[<prev] [next>] [<thread-prev] [thread-next>] [day] [month] [year] [list]
Message-ID: <aK1amQLIsi0hRvg3@fedora>
Date: Tue, 26 Aug 2025 06:56:25 +0000
From: Hangbin Liu <liuhangbin@...il.com>
To: Kuniyuki Iwashima <kuniyu@...gle.com>
Cc: netdev@...r.kernel.org, "David S. Miller" <davem@...emloft.net>,
Eric Dumazet <edumazet@...gle.com>,
Jakub Kicinski <kuba@...nel.org>, Paolo Abeni <pabeni@...hat.com>,
Simon Horman <horms@...nel.org>,
MD Danish Anwar <danishanwar@...com>,
Alexander Lobakin <aleksander.lobakin@...el.com>,
Jaakko Karrenpalo <jkarrenpalo@...il.com>,
Fernando Fernandez Mancera <ffmancera@...eup.net>,
Murali Karicheri <m-karicheri2@...com>,
WingMan Kwok <w-kwok2@...com>, Stanislav Fomichev <sdf@...ichev.me>,
Xiao Liang <shaw.leon@...il.com>,
Johannes Berg <johannes.berg@...el.com>,
Yu Liao <liaoyu15@...wei.com>, Arvid Brodin <arvid.brodin@...en.se>
Subject: Re: [PATCH net] hsr: add rcu lock for all hsr_for_each_port caller
On Mon, Aug 25, 2025 at 10:01:05PM -0700, Kuniyuki Iwashima wrote:
> On Mon, Aug 25, 2025 at 9:12 PM Hangbin Liu <liuhangbin@...il.com> wrote:
> >
> > hsr_for_each_port is called in many places without holding the RCU read
> > lock, this may trigger warnings on debug kernels like:
> >
> > [ 40.457015] [ T201] WARNING: suspicious RCU usage
> > [ 40.457020] [ T201] 6.17.0-rc2-virtme #1 Not tainted
> > [ 40.457025] [ T201] -----------------------------
> > [ 40.457029] [ T201] net/hsr/hsr_main.c:137 RCU-list traversed in non-reader section!!
> > [ 40.457036] [ T201]
> > other info that might help us debug this:
> >
> > [ 40.457040] [ T201]
> > rcu_scheduler_active = 2, debug_locks = 1
> > [ 40.457045] [ T201] 2 locks held by ip/201:
> > [ 40.457050] [ T201] #0: ffffffff93040a40 (&ops->srcu){.+.+}-{0:0}, at: rtnl_link_ops_get+0xf2/0x280
> > [ 40.457080] [ T201] #1: ffffffff92e7f968 (rtnl_mutex){+.+.}-{4:4}, at: rtnl_newlink+0x5e1/0xb20
> > [ 40.457102] [ T201]
> > stack backtrace:
> > [ 40.457108] [ T201] CPU: 2 UID: 0 PID: 201 Comm: ip Not tainted 6.17.0-rc2-virtme #1 PREEMPT(full)

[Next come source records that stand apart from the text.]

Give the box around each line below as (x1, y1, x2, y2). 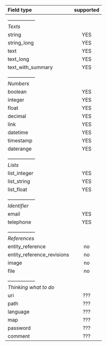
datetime (7, 129, 28, 136)
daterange (7, 145, 32, 152)
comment (7, 333, 30, 339)
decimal (7, 113, 26, 119)
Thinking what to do (7, 284, 55, 290)
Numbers (7, 80, 30, 87)
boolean (7, 88, 27, 95)
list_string (7, 178, 30, 185)
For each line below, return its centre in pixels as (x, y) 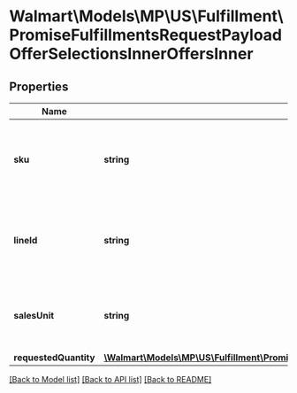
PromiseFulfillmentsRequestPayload (146, 35)
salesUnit (34, 316)
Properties (39, 86)
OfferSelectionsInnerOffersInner (131, 54)
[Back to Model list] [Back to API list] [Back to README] (110, 379)
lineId (26, 240)
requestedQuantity (54, 358)
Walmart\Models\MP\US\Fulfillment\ (147, 16)
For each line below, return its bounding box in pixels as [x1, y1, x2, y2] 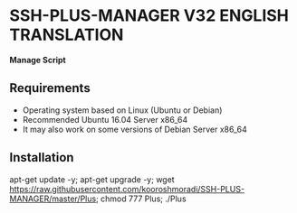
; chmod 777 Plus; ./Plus [95, 193, 187, 204]
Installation [9, 150, 74, 165]
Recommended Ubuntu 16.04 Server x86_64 [22, 114, 188, 125]
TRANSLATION [9, 24, 124, 45]
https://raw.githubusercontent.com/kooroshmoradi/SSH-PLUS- [9, 183, 245, 194]
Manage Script [9, 54, 66, 65]
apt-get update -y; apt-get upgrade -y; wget [9, 173, 175, 185]
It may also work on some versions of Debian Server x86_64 [22, 124, 247, 134]
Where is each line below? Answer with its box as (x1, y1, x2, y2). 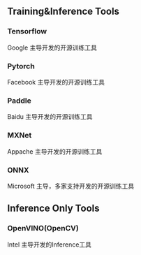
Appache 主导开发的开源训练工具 (7, 147, 103, 156)
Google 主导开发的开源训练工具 (7, 43, 98, 52)
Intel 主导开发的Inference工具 (7, 240, 92, 249)
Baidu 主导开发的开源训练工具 (7, 112, 93, 121)
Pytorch (7, 61, 35, 71)
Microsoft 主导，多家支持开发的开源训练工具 (7, 182, 135, 190)
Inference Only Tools (7, 203, 100, 214)
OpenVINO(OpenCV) (7, 224, 79, 233)
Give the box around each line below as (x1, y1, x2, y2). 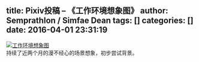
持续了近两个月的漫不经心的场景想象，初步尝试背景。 (6, 49, 138, 56)
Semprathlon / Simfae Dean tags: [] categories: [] (6, 16, 194, 26)
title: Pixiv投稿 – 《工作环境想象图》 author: (6, 5, 169, 16)
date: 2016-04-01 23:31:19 (6, 25, 108, 35)
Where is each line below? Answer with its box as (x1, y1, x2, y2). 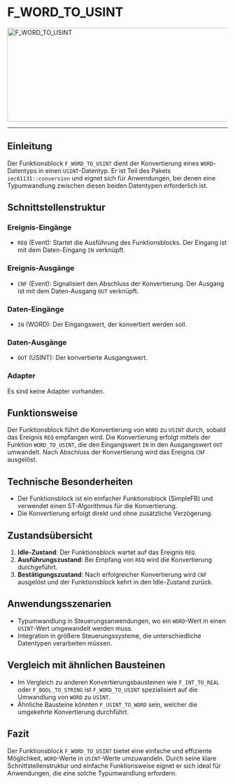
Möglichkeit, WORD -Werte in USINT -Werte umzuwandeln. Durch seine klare (7, 754, 217, 762)
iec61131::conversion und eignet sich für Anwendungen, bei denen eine (7, 174, 216, 182)
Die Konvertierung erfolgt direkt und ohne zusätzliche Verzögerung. (17, 509, 213, 518)
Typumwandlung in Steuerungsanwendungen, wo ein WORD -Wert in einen (17, 617, 226, 625)
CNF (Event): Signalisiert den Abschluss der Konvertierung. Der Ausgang (17, 279, 225, 288)
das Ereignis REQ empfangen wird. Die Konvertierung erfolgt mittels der (7, 433, 211, 442)
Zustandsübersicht (7, 529, 93, 541)
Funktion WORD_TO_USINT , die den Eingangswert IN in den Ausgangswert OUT (7, 440, 223, 449)
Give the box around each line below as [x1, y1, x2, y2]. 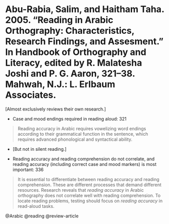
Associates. [5, 89, 57, 101]
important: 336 [12, 166, 44, 173]
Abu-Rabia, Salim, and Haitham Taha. [5, 4, 164, 15]
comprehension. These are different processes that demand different [17, 182, 161, 188]
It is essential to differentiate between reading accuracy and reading [17, 176, 160, 182]
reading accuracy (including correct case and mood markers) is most [12, 161, 157, 167]
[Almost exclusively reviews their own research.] [5, 106, 106, 112]
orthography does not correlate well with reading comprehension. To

> > [ 40.457114] [ T201] Hardware name: Bochs Bochs, BIOS Bochs 01/01/2011
> > [ 40.457117] [ T201] Call Trace:
> > [ 40.457120] [ T201] <TASK>
> > [ 40.457126] [ T201] dump_stack_lvl+0x6f/0xb0
> > [ 40.457136] [ T201] lockdep_rcu_suspicious.cold+0x4f/0xb1
> > [ 40.457148] [ T201] hsr_port_get_hsr+0xfe/0x140
> > [ 40.457158] [ T201] hsr_add_port+0x192/0x940
> > [ 40.457167] [ T201] ? __pfx_hsr_add_port+0x10/0x10
> > [ 40.457176] [ T201] ? lockdep_init_map_type+0x5c/0x270
> > [ 40.457189] [ T201] hsr_dev_finalize+0x4bc/0xbf0
> > [ 40.457204] [ T201] hsr_newlink+0x3c3/0x8f0
> > [ 40.457212] [ T201] ? __pfx_hsr_newlink+0x10/0x10
> > [ 40.457222] [ T201] ? rtnl_create_link+0x173/0xe40
> > [ 40.457233] [ T201] rtnl_newlink_create+0x2cf/0x750
> > [ 40.457243] [ T201] ? __pfx_rtnl_newlink_create+0x10/0x10
> > [ 40.457247] [ T201] ? __dev_get_by_name+0x12/0x50
> > [ 40.457252] [ T201] ? rtnl_dev_get+0xac/0x140
> > [ 40.457259] [ T201] ? __pfx_rtnl_dev_get+0x10/0x10
> > [ 40.457285] [ T201] __rtnl_newlink+0x22c/0xa50
> > [ 40.457305] [ T201] rtnl_newlink+0x637/0xb20
> >
> > Fix it by wrapping the call with rcu_read_lock()/rcu_read_unlock().
> >
> > Fixes: c5a759117210 ("net/hsr: Use list_head (and rcu) instead of array for slave devices.")
> > Signed-off-by: Hangbin Liu <liuhangbin@...il.com>
> > ---
> > net/hsr/hsr_device.c | 37 ++++++++++++++++++++++++++++++++-----
> > net/hsr/hsr_main.c | 12 ++++++++++--
> > net/hsr/hsr_netlink.c | 4 ----
> > 3 files changed, 42 insertions(+), 11 deletions(-)
> >
> > diff --git a/net/hsr/hsr_device.c b/net/hsr/hsr_device.c
> > index 88657255fec1..67955b21b4a4 100644
> > --- a/net/hsr/hsr_device.c
> > +++ b/net/hsr/hsr_device.c
> > @@ -49,12 +49,15 @@ static bool hsr_check_carrier(struct hsr_port *master)
> >
> > ASSERT_RTNL();
> >
> > + rcu_read_lock();
> > hsr_for_each_port(master->hsr, port) {
>
> Why not use the 4th arg of list_for_each_entry_rcu() ?
>
> Adding random rcu_read_lock() looks confusing.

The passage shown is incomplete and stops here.